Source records

********

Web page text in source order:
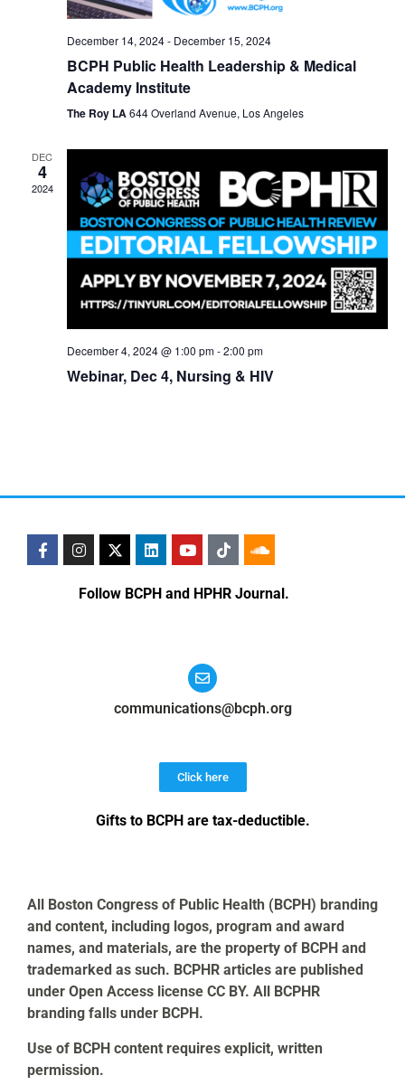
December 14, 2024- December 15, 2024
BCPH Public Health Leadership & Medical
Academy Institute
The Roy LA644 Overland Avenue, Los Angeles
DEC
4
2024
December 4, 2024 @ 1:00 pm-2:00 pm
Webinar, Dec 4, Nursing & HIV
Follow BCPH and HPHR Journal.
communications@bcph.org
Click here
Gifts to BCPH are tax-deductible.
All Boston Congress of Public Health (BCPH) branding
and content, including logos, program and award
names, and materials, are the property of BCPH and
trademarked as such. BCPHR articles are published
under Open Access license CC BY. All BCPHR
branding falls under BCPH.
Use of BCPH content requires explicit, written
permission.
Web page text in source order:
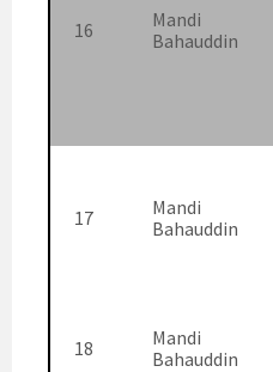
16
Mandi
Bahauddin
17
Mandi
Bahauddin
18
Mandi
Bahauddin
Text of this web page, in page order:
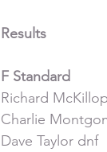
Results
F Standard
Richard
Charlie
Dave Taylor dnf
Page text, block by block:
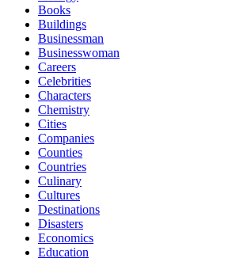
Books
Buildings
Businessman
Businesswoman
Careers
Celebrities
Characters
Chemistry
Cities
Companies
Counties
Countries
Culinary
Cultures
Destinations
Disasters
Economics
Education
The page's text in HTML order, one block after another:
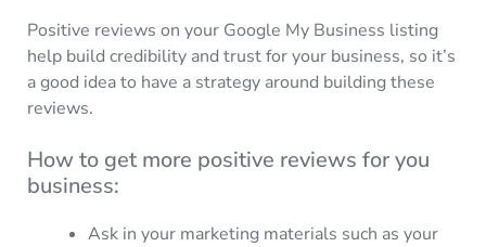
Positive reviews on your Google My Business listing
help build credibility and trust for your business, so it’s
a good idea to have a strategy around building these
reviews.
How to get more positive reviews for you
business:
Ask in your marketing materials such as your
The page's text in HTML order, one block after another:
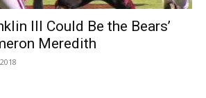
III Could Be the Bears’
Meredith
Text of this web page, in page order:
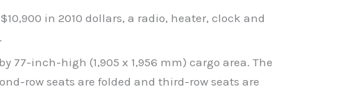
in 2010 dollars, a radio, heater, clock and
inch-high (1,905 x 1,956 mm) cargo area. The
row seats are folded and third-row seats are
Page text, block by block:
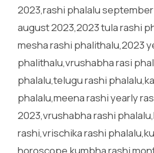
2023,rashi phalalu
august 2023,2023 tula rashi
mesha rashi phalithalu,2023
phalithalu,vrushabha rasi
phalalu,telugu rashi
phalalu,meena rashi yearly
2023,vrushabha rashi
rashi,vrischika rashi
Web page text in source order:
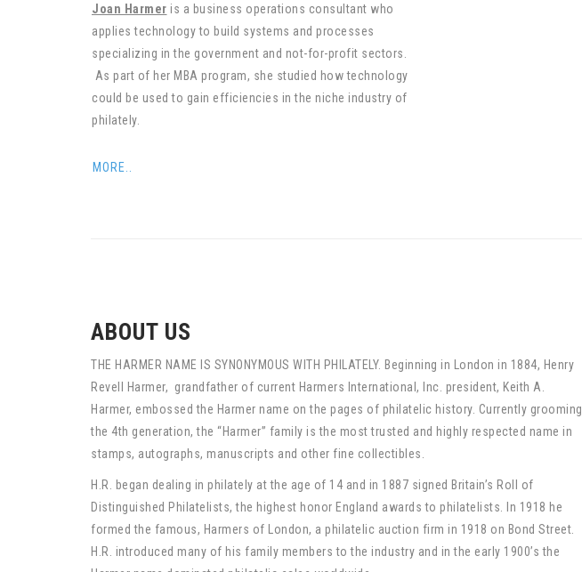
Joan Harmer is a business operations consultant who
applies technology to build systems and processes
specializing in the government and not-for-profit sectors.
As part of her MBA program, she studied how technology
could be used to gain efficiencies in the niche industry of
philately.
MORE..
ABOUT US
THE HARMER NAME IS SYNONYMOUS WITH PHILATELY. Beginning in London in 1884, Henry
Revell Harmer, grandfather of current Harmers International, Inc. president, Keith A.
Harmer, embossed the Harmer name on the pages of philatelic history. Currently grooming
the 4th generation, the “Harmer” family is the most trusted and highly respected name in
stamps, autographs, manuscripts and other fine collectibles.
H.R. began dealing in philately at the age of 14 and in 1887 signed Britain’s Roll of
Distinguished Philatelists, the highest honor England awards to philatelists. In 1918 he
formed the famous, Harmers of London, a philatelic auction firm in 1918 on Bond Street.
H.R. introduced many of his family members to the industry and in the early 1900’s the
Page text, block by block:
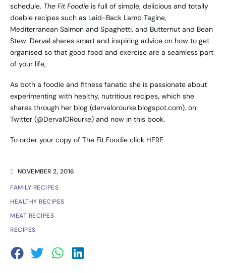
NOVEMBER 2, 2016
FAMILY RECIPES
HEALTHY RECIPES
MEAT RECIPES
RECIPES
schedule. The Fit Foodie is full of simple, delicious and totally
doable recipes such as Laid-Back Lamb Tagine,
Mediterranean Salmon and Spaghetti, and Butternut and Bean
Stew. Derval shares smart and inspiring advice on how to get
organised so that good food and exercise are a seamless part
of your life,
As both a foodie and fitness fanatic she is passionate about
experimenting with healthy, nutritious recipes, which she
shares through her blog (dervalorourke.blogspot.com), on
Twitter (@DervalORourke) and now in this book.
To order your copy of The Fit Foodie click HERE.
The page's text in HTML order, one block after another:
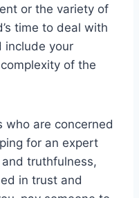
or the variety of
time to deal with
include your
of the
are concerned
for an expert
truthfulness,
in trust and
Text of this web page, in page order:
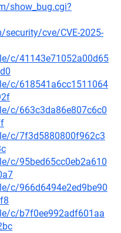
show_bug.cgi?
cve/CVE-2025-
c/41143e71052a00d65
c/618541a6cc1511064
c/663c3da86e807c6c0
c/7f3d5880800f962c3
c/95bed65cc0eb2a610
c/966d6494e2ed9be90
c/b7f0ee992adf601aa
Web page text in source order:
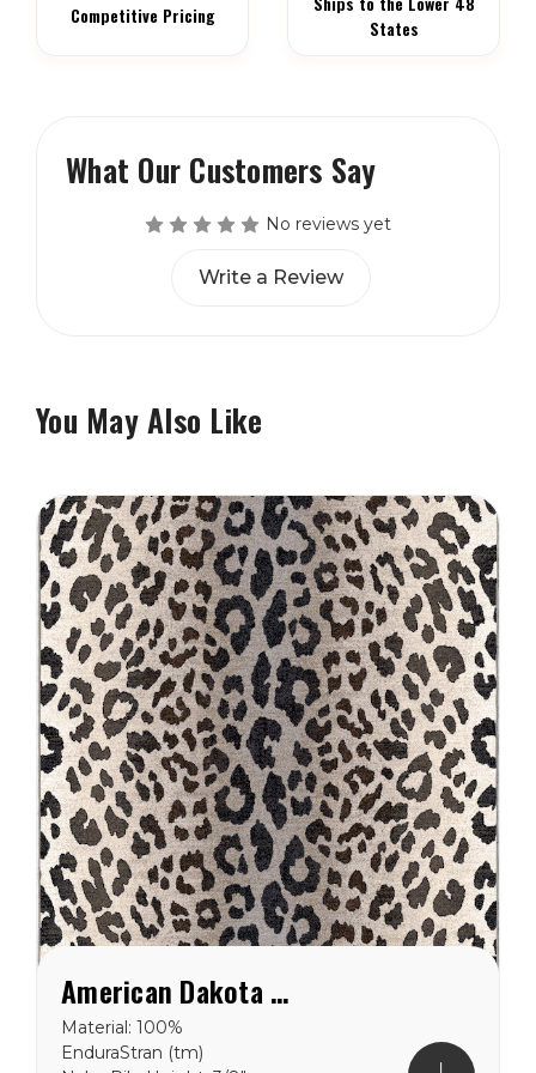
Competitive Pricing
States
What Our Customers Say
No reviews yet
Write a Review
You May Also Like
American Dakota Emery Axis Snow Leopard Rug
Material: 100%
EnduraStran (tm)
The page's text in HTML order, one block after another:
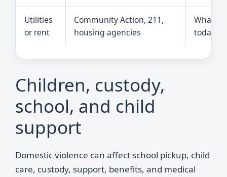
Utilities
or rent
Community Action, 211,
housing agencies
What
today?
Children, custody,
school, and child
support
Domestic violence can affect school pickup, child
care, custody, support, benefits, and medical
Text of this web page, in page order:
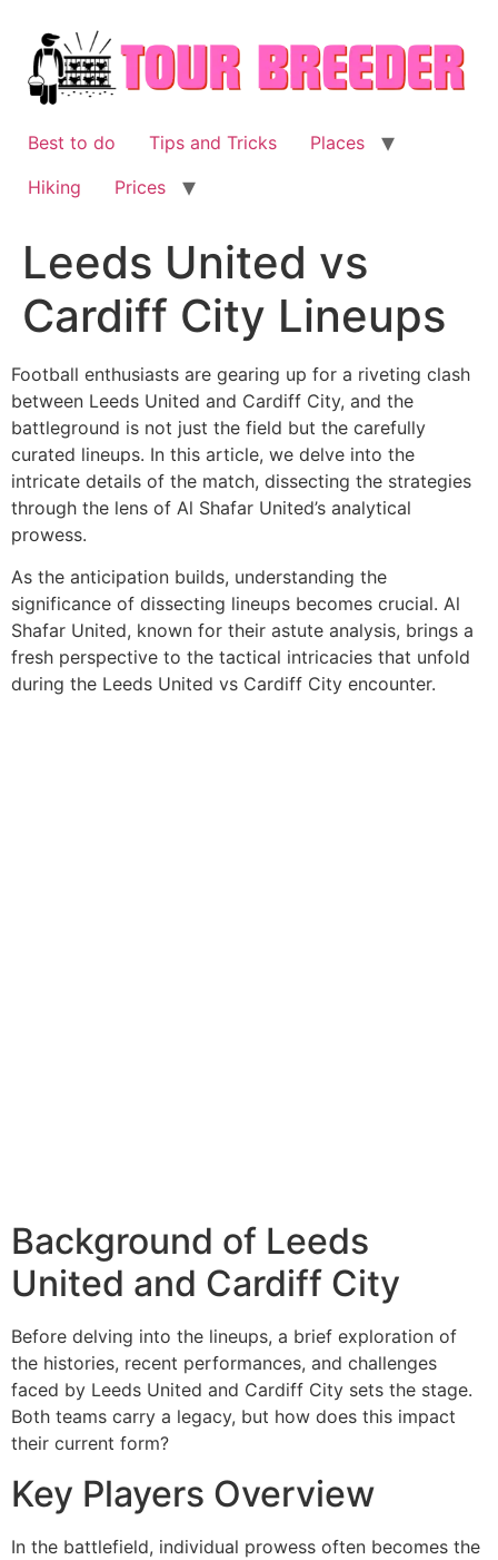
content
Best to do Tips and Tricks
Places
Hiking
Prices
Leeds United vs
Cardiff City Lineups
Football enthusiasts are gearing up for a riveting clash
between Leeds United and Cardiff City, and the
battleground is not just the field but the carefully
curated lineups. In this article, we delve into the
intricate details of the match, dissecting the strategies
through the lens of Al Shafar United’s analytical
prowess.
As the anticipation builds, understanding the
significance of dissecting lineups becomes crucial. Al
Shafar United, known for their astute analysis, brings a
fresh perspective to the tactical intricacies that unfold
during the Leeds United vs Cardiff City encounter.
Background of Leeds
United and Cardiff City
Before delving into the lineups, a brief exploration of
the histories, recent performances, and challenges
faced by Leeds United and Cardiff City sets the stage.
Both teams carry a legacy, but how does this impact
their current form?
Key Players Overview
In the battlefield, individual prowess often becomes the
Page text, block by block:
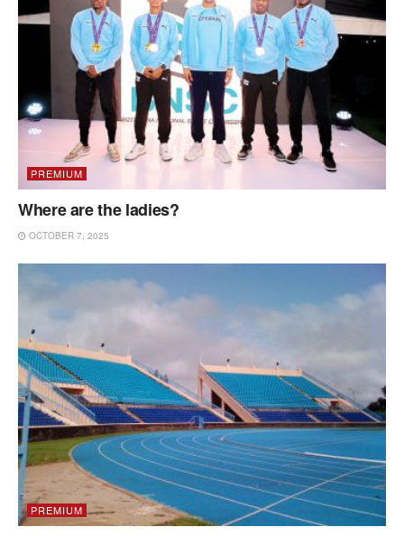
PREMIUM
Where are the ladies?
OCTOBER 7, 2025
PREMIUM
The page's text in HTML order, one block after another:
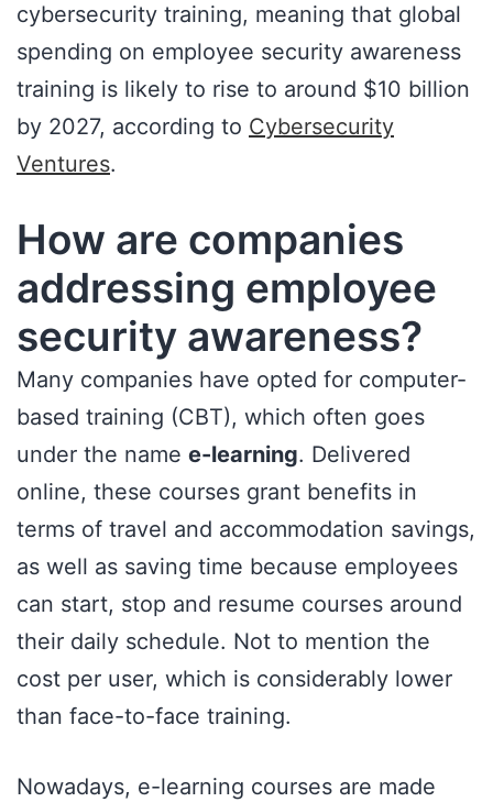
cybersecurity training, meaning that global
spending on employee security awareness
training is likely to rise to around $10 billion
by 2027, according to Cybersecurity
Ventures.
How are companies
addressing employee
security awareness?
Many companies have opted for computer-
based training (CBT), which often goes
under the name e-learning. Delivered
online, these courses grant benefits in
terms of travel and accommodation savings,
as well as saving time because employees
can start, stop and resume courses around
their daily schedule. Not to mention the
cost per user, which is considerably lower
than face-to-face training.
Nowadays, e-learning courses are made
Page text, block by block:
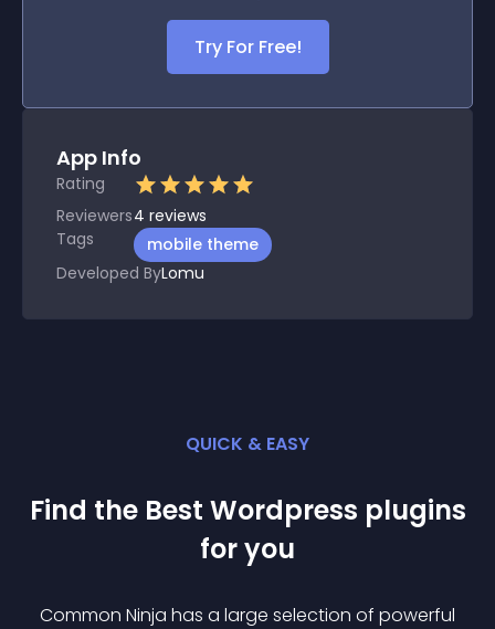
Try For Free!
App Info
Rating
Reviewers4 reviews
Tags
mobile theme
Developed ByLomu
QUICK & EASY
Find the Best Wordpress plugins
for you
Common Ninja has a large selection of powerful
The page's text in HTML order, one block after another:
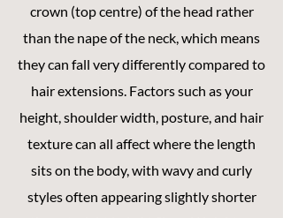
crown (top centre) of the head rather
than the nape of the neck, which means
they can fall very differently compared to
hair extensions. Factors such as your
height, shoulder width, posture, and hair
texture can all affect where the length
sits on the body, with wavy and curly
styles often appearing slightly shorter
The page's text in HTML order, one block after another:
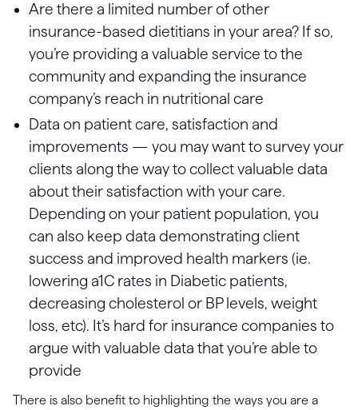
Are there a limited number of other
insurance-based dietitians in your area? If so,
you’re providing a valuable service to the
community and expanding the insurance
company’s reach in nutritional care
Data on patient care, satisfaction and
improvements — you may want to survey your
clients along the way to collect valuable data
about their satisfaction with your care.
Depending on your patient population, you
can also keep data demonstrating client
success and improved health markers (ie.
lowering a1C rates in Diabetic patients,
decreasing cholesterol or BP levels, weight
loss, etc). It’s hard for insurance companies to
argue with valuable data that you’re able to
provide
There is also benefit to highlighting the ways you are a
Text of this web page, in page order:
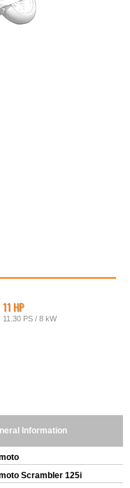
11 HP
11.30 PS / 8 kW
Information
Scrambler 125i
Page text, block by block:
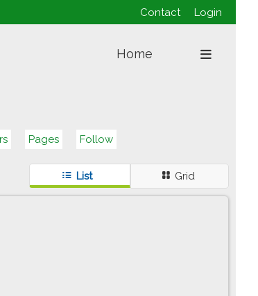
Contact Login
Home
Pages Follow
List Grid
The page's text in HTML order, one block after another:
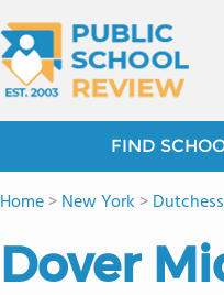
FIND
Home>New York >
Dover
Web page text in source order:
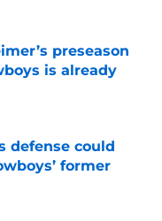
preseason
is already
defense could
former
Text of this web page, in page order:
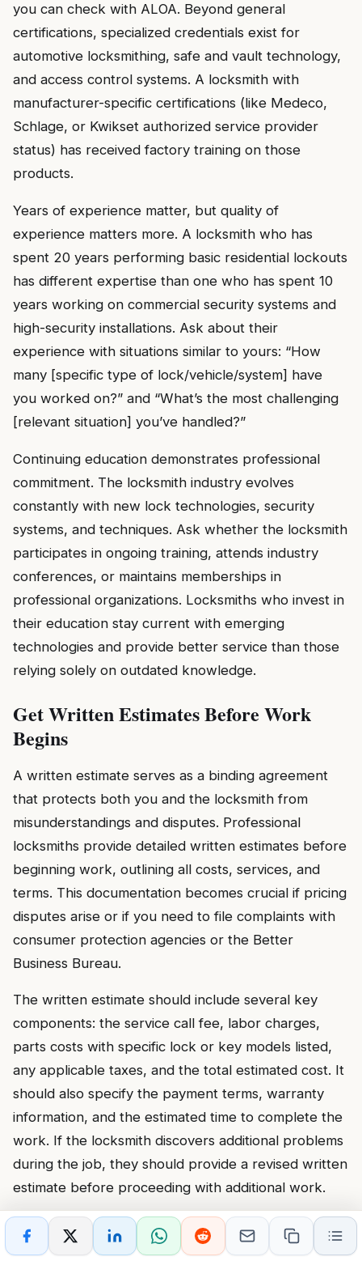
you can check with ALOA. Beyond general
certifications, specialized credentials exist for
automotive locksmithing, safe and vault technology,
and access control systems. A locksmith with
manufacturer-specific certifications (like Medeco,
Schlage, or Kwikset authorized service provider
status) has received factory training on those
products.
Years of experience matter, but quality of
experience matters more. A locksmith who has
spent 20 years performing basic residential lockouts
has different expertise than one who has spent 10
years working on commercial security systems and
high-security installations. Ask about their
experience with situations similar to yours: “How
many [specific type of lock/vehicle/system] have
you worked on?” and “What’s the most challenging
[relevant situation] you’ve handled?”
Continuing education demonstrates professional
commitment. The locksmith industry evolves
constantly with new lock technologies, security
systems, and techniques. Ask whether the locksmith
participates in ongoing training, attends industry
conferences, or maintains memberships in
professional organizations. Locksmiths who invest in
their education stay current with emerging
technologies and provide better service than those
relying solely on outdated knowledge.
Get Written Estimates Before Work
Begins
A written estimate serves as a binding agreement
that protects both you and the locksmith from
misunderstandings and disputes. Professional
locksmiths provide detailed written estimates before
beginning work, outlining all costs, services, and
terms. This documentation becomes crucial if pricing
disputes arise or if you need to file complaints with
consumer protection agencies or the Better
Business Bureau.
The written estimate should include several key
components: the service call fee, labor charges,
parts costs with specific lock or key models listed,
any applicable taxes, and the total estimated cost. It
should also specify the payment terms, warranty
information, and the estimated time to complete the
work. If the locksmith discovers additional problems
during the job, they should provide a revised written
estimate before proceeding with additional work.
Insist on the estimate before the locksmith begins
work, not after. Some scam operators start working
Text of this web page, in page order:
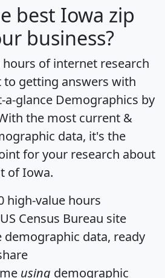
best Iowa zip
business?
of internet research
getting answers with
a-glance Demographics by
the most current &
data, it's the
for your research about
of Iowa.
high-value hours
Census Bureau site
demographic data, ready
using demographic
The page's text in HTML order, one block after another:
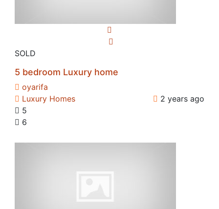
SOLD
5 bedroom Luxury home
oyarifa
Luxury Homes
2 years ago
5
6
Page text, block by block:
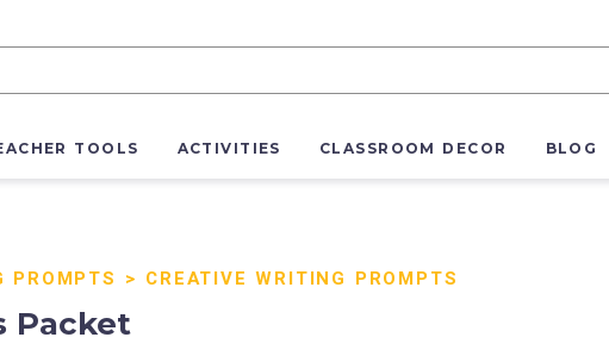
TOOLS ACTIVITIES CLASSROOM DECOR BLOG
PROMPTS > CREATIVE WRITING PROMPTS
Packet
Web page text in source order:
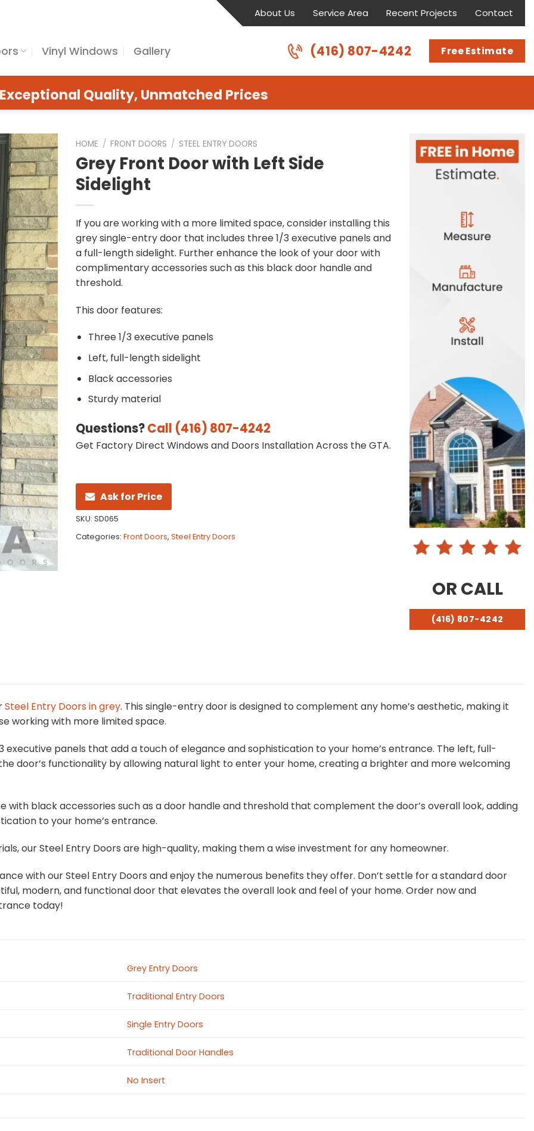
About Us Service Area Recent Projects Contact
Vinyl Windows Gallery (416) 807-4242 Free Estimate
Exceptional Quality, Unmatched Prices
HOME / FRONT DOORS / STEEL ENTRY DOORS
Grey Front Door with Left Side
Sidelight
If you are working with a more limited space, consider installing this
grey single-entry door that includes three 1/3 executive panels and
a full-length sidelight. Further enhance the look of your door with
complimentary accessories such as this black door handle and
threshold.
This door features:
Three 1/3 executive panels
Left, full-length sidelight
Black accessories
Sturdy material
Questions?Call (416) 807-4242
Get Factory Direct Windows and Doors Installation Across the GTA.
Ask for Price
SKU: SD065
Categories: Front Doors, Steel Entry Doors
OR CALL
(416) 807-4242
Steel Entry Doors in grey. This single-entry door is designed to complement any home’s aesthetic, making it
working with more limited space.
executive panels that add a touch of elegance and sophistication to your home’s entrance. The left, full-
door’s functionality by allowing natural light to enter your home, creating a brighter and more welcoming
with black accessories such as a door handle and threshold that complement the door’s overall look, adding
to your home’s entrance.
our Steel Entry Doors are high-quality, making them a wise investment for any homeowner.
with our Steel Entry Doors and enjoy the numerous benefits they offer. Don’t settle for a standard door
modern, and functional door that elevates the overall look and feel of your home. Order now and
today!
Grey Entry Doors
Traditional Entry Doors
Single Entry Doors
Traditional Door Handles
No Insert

********

-- Required work --
Could you state the number of lines above in which the word "threshold" appears? Give that number by itself.

-- Result below --
2